I giocatori bambini sono la nuova miniera del calcio?

Anche per le società più importanti, investire sulla formazione dei più piccoli può essere una strategia efficace a lungo termine, e non solo per produrre i talenti del futuro.

Lo scouting nel calcio è come un sondaggio in politica: serve a fotografare un momento particolare, ma, a differenza di quanto si possa pensare, non basta per prevedere il futuro. Un osservatore, per quanto esperto, non può avere la certezza matematica che un giocatore avrà un rendimento positivo se inserito in un’altra squadra; allo stesso modo un sondaggista non potrà dire in anticipo chi vincerà le prossime elezioni. Entrambi, però, sono in grado di dire qual è lo stato delle cose al momento della loro valutazione; poi quelle informazioni possono essere lette, analizzate, interpretate in più modi per provare a intercettare gli sviluppi futuri. Per entrambi i mestieri – l’osservatore e il sondaggista – il pericolo più grande è l’imprevidibilità del caso: sono tante le variabili che possono cambiare le cose nel tempo che intercorre dal momento in cui viene scattata fotografia all’inizio della fase successiva. Per un osservatore che si muove nel mondo giovanile il rischio è ancora maggiore, perché si allungano i tempi e quindi ci sono più fattori di imprevedibilità, il futuro è ancora più incerto.

La settimana scorsa il Manchester United ha deciso di potenziare lo scouting ingaggiando un osservatore per seguire aspiranti calciatori tra i sei e i nove anni.

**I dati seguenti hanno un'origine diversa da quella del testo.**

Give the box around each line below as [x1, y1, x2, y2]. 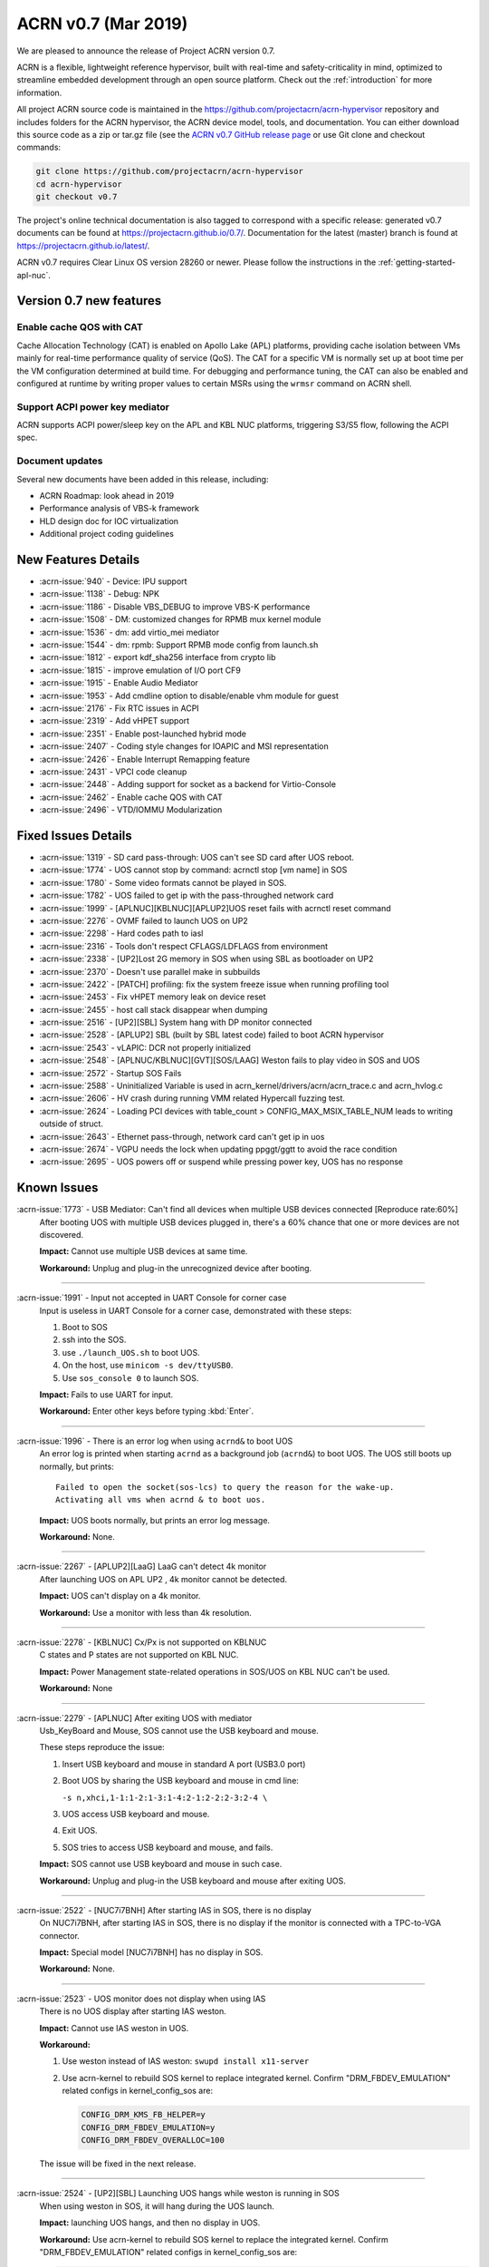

I Red Devils cercano una figura in grado di coordinare la rete di professionisti che lavora per identificare, monitorare, raccomandare e supportare il reclutamento di giocatori di base, quello di potenziale interesse per l’Academy. Questa figura dovrà scovare e pescare i futuri talenti nella regione nord-occidentale del Regno Unito – quella di Manchester, insomma. Non sorprende che l’annuncio sia proprio del Manchester United, una società che da sempre ha un’attenzione particolare, profondissima, per il settore giovanile: a dicembre 2019, i Red Devils hanno raggiunto il traguardo delle 4000 partite consecutive in cui c’era almeno un giocatore dell’Academy nella formazione iniziale; l’ultima volta che lo United ha giocato una partita senza un giocatore cresciuto nel vivaio era una il 1937, e oggi in rosa – tra gli altri – c’è Marcus Rashford, un ragazzo cresciuto proprio nella zona di Manchester che oggi è uno dei simboli del club e della città. Nonostante ci sia questo background, la decisione di investire in uno scout che segua solo la fascia d’età tra i sei e i nove anni sembra ancora in qualche modo sorprendente. Per capire il margine di rischio di un’operazione del genere può essere interessante un dato pubblicato dalla Bbc nel 2015: dei 12.500 giocatori presenti nel sistema delle Academy inglese mediamente solo lo 0,5% degli Under 9 presenti nei migliori club arriverà alla prima squadra.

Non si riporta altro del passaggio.